2.Nucleoside analogues oral antiviral therapy
Different types of patients with different courses of medication.
(1) e antigen positive patients who have reached the antiviral indication (DNA>105, ALT elevation more than 2-fold), the total duration of medication >4 years, or after e antigen serological conversion, continue to take medication >3 years.
(2) e antigen negative patients who have reached the antiviral indication (DNA >104, ALT elevation more than 2-fold) are recommended to take medication for life.
(3) Patients with hepatitis B cirrhosis who are positive for hepatitis B DNA should be on lifelong antiviral therapy.
The choice of medication differs for different types of patients.
(1) Lamivudine: It has been used less clinically and can be used in patients with slow plus acute liver failure (slow hepatitis B basis), or chronic liver failure (hepatitis B cirrhosis basis).
(2) Adefovir: It is less commonly used in clinical practice and will not be repeated.
(3) Entecavir: currently the first-line clinical drug, is a high genetic resistance barrier drugs, is currently the first choice of clinical antiviral drugs, high efficiency, relatively few side effects, but should not be used in pregnant women.
(4) Tebivudine: the effect can be, belongs to FDA safety class B drugs, can be used in pregnant women after weighing the pros and cons. Common adverse reactions are myositis.

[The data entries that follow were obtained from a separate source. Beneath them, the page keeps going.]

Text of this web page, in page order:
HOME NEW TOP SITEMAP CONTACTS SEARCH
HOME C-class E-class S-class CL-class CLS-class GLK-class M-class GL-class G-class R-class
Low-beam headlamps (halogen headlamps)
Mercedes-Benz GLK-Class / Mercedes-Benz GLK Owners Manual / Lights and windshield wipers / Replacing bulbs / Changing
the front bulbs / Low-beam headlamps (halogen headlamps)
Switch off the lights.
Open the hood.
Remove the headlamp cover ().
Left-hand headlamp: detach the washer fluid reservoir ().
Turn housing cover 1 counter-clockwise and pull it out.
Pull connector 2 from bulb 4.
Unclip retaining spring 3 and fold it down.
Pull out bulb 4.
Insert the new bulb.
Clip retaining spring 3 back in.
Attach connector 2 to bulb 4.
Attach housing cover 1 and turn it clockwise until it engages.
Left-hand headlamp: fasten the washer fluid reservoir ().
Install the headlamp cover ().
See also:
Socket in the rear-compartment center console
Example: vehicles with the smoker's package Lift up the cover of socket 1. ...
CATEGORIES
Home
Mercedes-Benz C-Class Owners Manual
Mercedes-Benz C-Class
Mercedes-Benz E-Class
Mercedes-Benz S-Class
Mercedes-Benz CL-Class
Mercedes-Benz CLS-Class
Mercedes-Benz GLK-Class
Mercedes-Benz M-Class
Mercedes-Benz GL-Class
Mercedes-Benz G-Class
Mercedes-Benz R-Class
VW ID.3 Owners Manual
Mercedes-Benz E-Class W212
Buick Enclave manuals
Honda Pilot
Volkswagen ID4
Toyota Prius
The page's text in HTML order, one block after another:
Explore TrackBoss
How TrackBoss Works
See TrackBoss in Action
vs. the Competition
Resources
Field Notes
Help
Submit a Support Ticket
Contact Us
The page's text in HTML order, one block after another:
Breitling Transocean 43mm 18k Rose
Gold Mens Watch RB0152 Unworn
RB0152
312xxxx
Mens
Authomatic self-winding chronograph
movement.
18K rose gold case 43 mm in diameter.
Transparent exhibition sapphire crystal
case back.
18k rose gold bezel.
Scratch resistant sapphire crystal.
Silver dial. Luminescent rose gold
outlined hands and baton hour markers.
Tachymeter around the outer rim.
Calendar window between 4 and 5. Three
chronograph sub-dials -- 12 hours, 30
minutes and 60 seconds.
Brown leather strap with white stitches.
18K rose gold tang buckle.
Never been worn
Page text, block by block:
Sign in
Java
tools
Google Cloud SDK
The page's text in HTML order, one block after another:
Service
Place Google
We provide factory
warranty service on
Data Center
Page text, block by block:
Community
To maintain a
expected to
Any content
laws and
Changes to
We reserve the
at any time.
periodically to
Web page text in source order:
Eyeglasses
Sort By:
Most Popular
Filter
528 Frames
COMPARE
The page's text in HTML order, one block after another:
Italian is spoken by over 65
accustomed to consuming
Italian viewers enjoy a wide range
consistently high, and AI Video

(5) Tenofovir: currently the first-line clinical drug, is a high genetic resistance barrier drugs, is currently the first choice of clinical antiviral drugs, high efficiency, relatively few side effects, is currently the only anti-hepatitis B virus drugs have not been found to have resistance. It also belongs to FDA safety class B and can be used in pregnant women after weighing the pros and cons. The disadvantage is that it is not yet available in China and is difficult and relatively expensive to purchase.
Third: Will hepatitis B eventually progress to cirrhosis or liver cancer, and what should I do if I become cirrhotic or have liver cancer?
Hepatitis B is a chronic disease, and if you leave it alone and let it develop freely, the chances of it progressing to cirrhosis and liver cancer increase. Of course, there are many chronic hepatitis B patients who live their whole lives without any problems. Yes, there are such people, but know that not everyone has such good luck, life is not to be gambled with! Moreover, such good “luck” is also inseparable from his or her own good habits of work and rest, diet and lifestyle, as well as the infection of hepatitis B DNA virus typing is related.
Therefore, having hepatitis B is not scary, the most important thing is to know it, understand it, and find the problem and treat it.
Effective treatment can greatly reduce the risk of progression to hepatitis B cirrhosis and liver cancer.
So, what should I do if I unfortunately have cirrhosis?
As mentioned above, active antiviral treatment should be given, along with treatment for the corresponding complications of cirrhosis and, if necessary, inpatient treatment at a regular hospital.
If you are unfortunate enough to have liver cancer, you should be hospitalized in a regular hospital for a comprehensive assessment of your condition and selection of appropriate treatment methods, such as surgery, radiofrequency ablation, interventional therapy, etc.